RULE 12.280. GENERAL PROVISIONS GOVERNING DISCOVERY

(a)   Discovery Methods. Parties may obtain discovery by 1 or more of the following methods: depositions on oral examination or written questions; written interrogatories; production of documents or things or permission to enter on land or other property for inspection and other purposes; physical and mental examinations; and requests for admission. Unless the court orders otherwise and under subdivision (d), the frequency of use of these methods is not limited, except as provided in rules 12.200, 12.340, and 12.370.

(b)   Redaction of Personal Information. All filings of discovery information with the clerk of court must comply with Florida Rule of General Practice and Judicial Administration 2.425. This does not apply to discovery information not filed with the clerk of court. The court has the authority to impose sanctions for violation of this rule.

(c)   Scope of Discovery. Unless otherwise limited by order of the court in accordance with these rules, the scope of discovery is as follows.

(1)    In General. Parties may obtain discovery regarding any matter, not privileged, that is relevant to the subject matter of the pending action, whether it relates to the claim or defense of the party seeking discovery or the claim or defense of any other party, including the existence, description, nature, custody, condition, and location of any books, documents, or other tangible things and the identity and location of persons having knowledge of any discoverable matter. It is not grounds for objection that the information sought will be inadmissible at the trial if the information sought appears reasonably calculated to lead to the discovery of admissible evidence.

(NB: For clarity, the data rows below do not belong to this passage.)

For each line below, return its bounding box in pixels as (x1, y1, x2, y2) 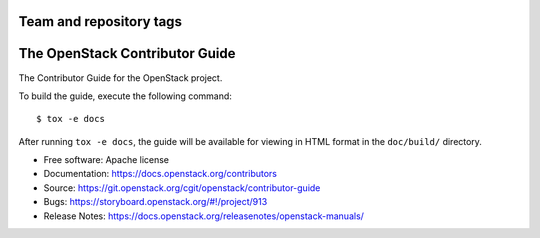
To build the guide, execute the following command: (18, 90, 232, 102)
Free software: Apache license (43, 154, 170, 166)
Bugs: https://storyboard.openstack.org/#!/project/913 (43, 196, 268, 208)
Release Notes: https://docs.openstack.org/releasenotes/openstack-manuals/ (43, 210, 365, 222)
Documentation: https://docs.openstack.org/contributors (43, 168, 277, 180)
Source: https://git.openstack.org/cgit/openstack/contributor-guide (43, 181, 321, 194)
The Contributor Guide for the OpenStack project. (18, 71, 223, 84)
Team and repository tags (18, 13, 182, 30)
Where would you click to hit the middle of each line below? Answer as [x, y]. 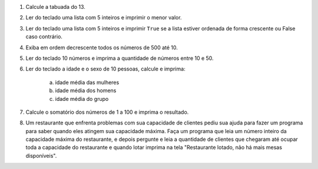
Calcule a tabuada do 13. [55, 7]
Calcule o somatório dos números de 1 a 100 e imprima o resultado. [107, 112]
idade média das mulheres [87, 82]
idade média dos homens [86, 90]
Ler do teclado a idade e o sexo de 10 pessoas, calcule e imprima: [105, 69]
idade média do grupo [82, 99]
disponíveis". [41, 156]
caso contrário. [44, 37]
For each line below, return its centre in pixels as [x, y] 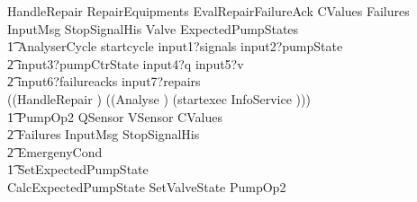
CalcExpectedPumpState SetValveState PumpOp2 [147, 186]
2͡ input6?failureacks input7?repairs [104, 81]
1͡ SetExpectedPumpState [78, 169]
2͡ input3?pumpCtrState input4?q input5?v [126, 63]
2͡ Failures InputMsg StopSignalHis [104, 134]
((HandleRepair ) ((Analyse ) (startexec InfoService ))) [159, 98]
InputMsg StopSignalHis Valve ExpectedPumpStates [153, 28]
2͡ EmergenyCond [55, 151]
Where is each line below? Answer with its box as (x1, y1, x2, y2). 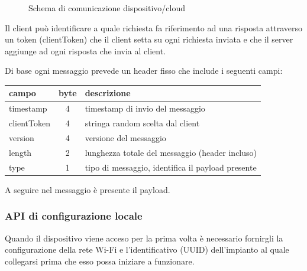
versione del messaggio (85, 132, 166, 143)
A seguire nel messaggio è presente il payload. (5, 183, 170, 195)
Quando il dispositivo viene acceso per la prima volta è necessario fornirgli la (5, 231, 283, 244)
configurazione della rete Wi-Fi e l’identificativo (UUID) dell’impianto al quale (5, 243, 289, 256)
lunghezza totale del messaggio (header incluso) (85, 146, 257, 158)
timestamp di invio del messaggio (85, 102, 205, 115)
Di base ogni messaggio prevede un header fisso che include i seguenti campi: (5, 64, 283, 77)
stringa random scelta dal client (85, 117, 200, 129)
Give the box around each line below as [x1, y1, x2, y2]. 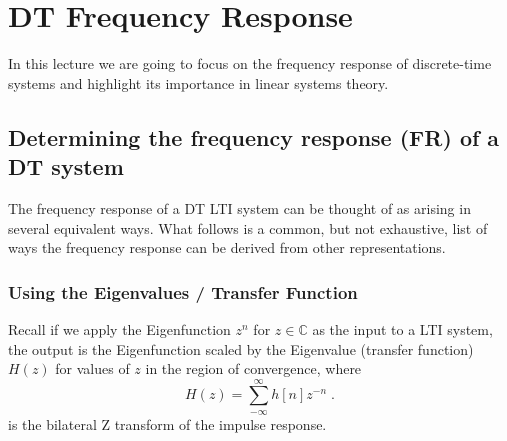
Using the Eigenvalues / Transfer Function [8, 279, 358, 304]
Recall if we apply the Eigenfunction [8, 318, 231, 339]
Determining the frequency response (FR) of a [8, 121, 500, 152]
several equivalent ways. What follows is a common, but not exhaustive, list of [8, 217, 488, 238]
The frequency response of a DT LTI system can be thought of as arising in [8, 197, 471, 218]
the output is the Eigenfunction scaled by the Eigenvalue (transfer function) [8, 338, 474, 359]
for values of [55, 358, 130, 379]
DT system [8, 151, 124, 182]
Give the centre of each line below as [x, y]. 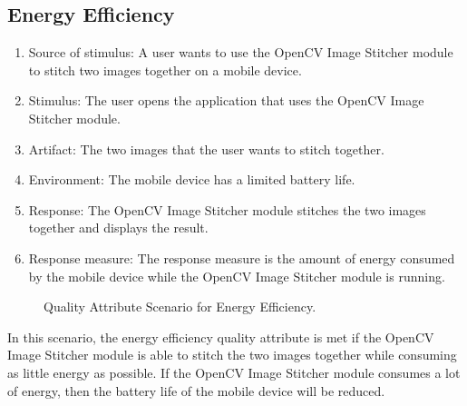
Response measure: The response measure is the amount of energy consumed [242, 257]
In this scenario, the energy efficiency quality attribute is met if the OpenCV [221, 337]
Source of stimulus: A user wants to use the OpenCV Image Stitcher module [241, 52]
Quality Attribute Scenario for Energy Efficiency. [180, 307]
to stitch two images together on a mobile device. [165, 69]
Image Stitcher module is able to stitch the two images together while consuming [232, 355]
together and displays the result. [118, 228]
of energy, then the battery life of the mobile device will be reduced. [196, 390]
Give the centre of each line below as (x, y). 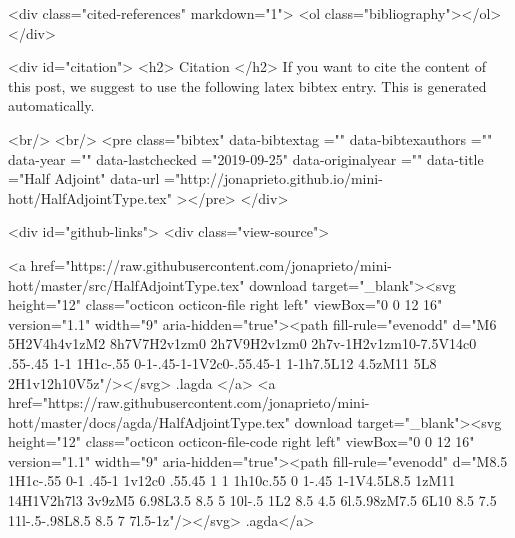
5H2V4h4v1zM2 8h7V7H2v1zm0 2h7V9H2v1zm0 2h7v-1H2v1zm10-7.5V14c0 (242, 343)
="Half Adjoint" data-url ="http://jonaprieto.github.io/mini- (195, 178)
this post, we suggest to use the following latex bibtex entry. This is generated (247, 85)
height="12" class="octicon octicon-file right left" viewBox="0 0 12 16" (225, 304)
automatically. (51, 105)
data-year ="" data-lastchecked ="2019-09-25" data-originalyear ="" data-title (246, 158)
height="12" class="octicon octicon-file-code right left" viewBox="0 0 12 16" (241, 441)
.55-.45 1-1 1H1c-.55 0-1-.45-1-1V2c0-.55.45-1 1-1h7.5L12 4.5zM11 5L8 (222, 362)
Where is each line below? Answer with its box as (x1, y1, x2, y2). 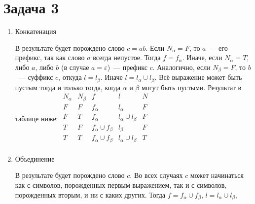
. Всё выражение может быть (154, 72, 242, 82)
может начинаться (190, 170, 244, 180)
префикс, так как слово (15, 52, 85, 63)
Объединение (15, 153, 55, 164)
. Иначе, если (182, 52, 222, 63)
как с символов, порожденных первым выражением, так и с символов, (15, 180, 227, 190)
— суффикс (18, 72, 53, 82)
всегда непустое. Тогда (93, 52, 161, 63)
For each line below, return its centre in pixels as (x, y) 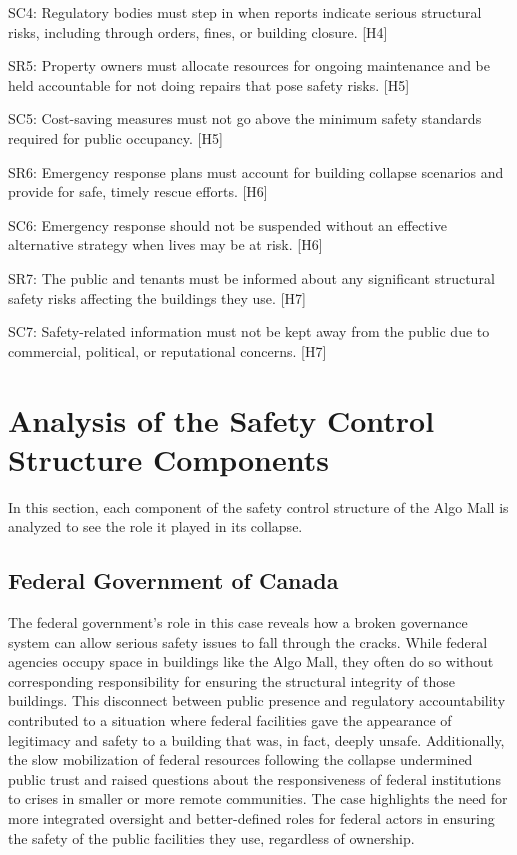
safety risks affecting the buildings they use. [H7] (157, 297)
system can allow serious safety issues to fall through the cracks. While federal (248, 641)
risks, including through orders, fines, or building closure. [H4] (198, 31)
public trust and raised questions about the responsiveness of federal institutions (254, 778)
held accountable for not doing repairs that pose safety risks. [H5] (209, 84)
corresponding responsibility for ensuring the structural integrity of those (231, 680)
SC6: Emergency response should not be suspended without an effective (227, 224)
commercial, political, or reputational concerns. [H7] (167, 350)
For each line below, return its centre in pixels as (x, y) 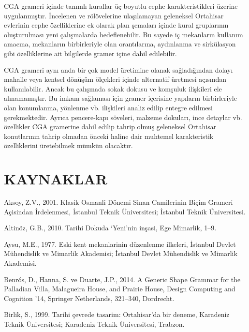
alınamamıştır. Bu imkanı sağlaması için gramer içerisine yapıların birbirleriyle (120, 98)
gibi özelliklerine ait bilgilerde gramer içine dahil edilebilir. (90, 53)
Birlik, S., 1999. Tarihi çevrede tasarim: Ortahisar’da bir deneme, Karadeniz (117, 314)
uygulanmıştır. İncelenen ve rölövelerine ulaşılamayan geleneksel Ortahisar (114, 15)
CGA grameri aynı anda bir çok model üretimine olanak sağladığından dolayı (118, 69)
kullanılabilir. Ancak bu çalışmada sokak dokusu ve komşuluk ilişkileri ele (113, 88)
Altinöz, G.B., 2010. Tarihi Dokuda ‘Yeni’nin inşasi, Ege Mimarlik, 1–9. (110, 228)
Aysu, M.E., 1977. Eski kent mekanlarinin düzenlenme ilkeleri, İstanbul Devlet (120, 244)
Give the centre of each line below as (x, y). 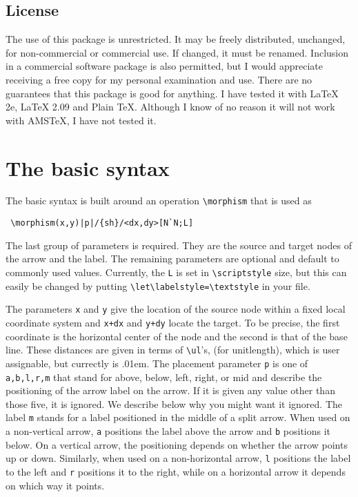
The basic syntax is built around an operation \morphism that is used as (159, 201)
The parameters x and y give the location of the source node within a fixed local (176, 309)
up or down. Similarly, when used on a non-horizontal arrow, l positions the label (178, 458)
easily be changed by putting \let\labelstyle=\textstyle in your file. (158, 285)
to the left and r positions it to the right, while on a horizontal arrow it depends (176, 471)
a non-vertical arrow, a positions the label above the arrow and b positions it (168, 431)
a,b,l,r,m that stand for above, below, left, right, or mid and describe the (164, 377)
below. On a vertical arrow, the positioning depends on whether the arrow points (177, 444)
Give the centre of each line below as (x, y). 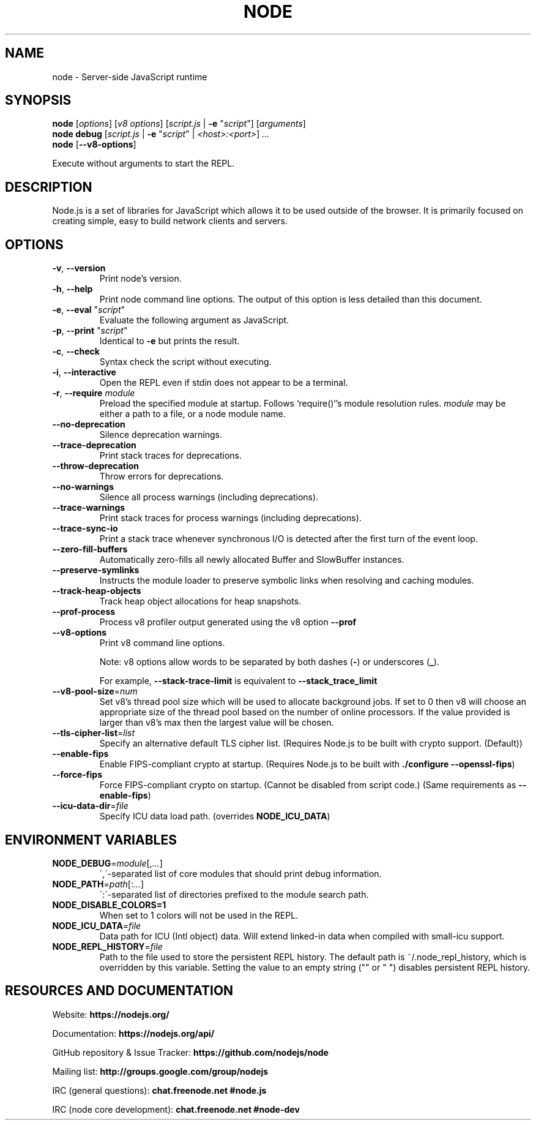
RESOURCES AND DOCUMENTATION (119, 991)
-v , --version (79, 268)
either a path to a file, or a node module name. (192, 414)
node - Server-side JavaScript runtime (130, 77)
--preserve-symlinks (96, 570)
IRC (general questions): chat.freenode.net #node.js (159, 1090)
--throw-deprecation (95, 466)
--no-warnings (83, 487)
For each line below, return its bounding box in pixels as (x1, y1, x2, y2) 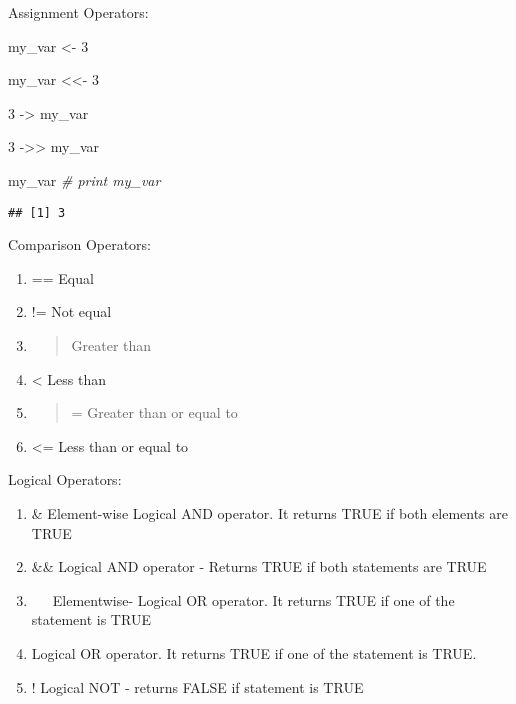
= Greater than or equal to (71, 402, 238, 423)
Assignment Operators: (8, 2, 149, 22)
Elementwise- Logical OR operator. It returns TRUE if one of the (52, 589, 455, 610)
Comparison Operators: (8, 234, 152, 255)
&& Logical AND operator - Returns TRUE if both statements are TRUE (31, 556, 487, 577)
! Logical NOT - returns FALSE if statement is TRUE (31, 676, 364, 697)
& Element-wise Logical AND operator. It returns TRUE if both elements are (31, 502, 508, 523)
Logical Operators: (8, 469, 122, 490)
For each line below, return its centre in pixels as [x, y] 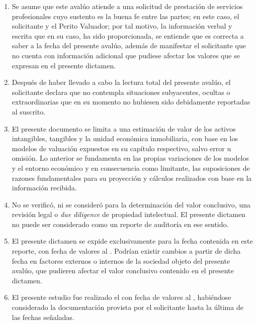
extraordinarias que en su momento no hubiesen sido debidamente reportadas [131, 102]
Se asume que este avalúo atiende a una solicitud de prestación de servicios [127, 6]
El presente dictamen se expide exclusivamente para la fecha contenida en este [132, 241]
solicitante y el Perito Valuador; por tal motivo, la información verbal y [122, 26]
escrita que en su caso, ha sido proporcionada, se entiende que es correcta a [128, 35]
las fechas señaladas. [43, 317]
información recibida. [44, 188]
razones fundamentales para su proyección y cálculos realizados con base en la [132, 178]
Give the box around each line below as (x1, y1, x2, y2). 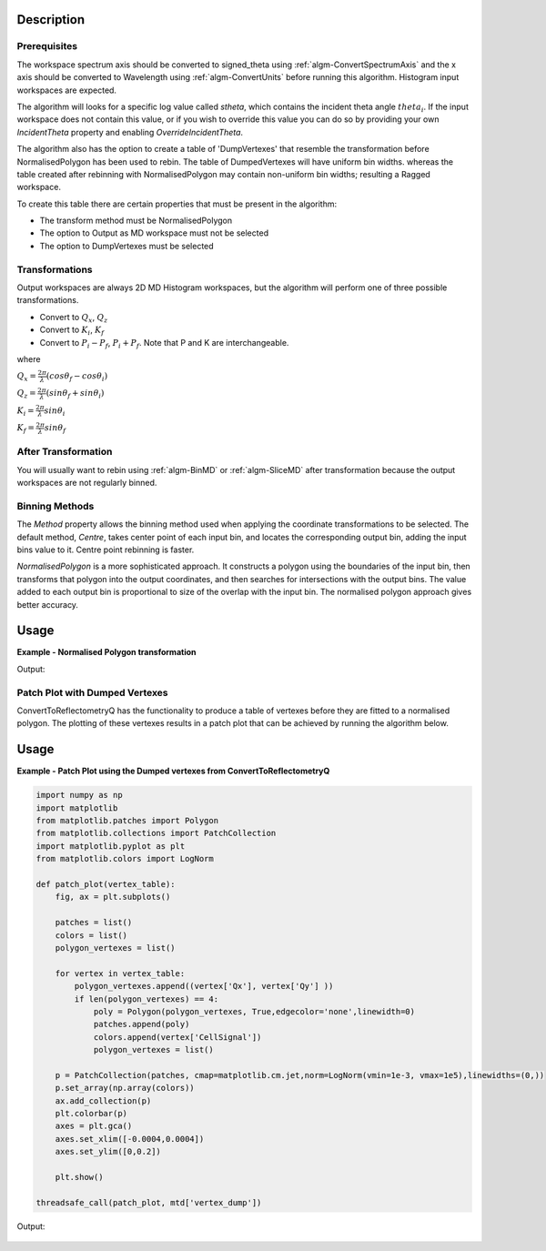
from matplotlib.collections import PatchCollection (35, 828, 277, 839)
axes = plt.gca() (55, 1121, 133, 1132)
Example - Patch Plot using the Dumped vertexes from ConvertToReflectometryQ (16, 765, 330, 777)
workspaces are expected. (16, 85, 117, 96)
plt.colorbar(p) (55, 1108, 127, 1119)
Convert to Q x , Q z (39, 311, 108, 325)
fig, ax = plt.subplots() (55, 892, 171, 903)
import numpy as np (35, 790, 123, 801)
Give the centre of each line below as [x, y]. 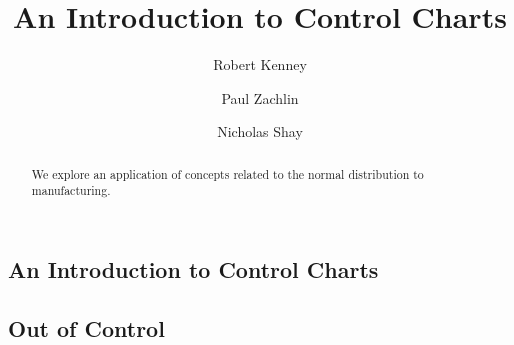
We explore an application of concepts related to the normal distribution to [227, 173]
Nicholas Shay [260, 131]
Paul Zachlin [260, 97]
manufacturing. [71, 190]
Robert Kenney [260, 64]
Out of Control [86, 327]
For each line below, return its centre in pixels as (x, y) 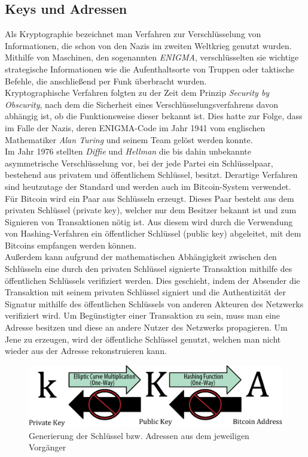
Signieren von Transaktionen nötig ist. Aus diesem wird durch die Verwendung (149, 221)
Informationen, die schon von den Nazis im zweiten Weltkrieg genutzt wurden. (148, 45)
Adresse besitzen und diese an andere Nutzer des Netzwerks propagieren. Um (146, 327)
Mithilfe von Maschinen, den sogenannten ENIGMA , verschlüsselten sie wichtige (152, 57)
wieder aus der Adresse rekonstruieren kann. (86, 351)
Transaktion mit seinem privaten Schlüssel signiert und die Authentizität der (145, 292)
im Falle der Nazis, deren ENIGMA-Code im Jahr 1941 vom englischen (135, 127)
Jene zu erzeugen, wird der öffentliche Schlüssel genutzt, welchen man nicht (143, 339)
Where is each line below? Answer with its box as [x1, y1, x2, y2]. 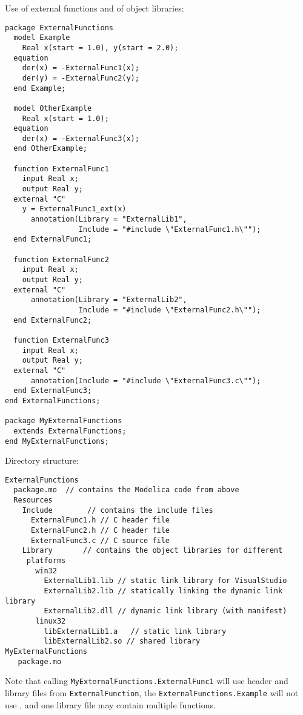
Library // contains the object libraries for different [22, 546, 283, 555]
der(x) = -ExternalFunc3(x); [22, 134, 139, 143]
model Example [13, 33, 70, 42]
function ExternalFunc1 [13, 164, 109, 173]
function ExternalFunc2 [13, 255, 109, 264]
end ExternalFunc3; [13, 386, 92, 395]
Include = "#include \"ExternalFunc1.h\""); [78, 225, 261, 234]
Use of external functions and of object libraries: [5, 2, 184, 14]

(2)    Indemnity Agreements. A party may obtain discovery of the existence and contents of any agreement under which any person may be liable to satisfy part or all of a judgment that may be entered in the action or to indemnify or to reimburse a party for payments made to satisfy the judgment.

(3)    Electronically Stored Information. A party may obtain discovery of electronically stored information in accordance with these rules.

(4)    Trial Preparation: Materials. Subject to the provisions of subdivision (c)(5), a party may obtain discovery of documents and tangible things otherwise discoverable under subdivision (c)(1) and prepared in anticipation of litigation or for trial by or for another party or by or for that party’s representative, including that party’s attorney, consultant, or agent, only on a showing that the party seeking discovery has need of the materials in the preparation of the case and is unable without undue hardship to obtain the substantial equivalent of the materials by other means. In ordering discovery of the materials when the required showing has been made, the court must protect against disclosure of the mental impressions, conclusions, opinions, or legal theories of an attorney or other representative of a party concerning the litigation. Without the required showing a party may obtain a copy of a statement concerning the action or its subject matter previously made by that party. On request without the required showing a person not a party may obtain a copy of a statement concerning the action or its subject matter previously made by that person. If the request is refused, the person may move for an order to obtain a copy. The provisions of rule 12.380(a)(4) apply to the award of expenses incurred as a result of making the motion. For purposes of this subdivision, a statement previously made is a written statement signed or otherwise adopted or approved by the person making it, or a stenographic, mechanical, electrical, or other recording or transcription of it that is a substantially verbatim recital of an oral statement by the person making it and contemporaneously recorded.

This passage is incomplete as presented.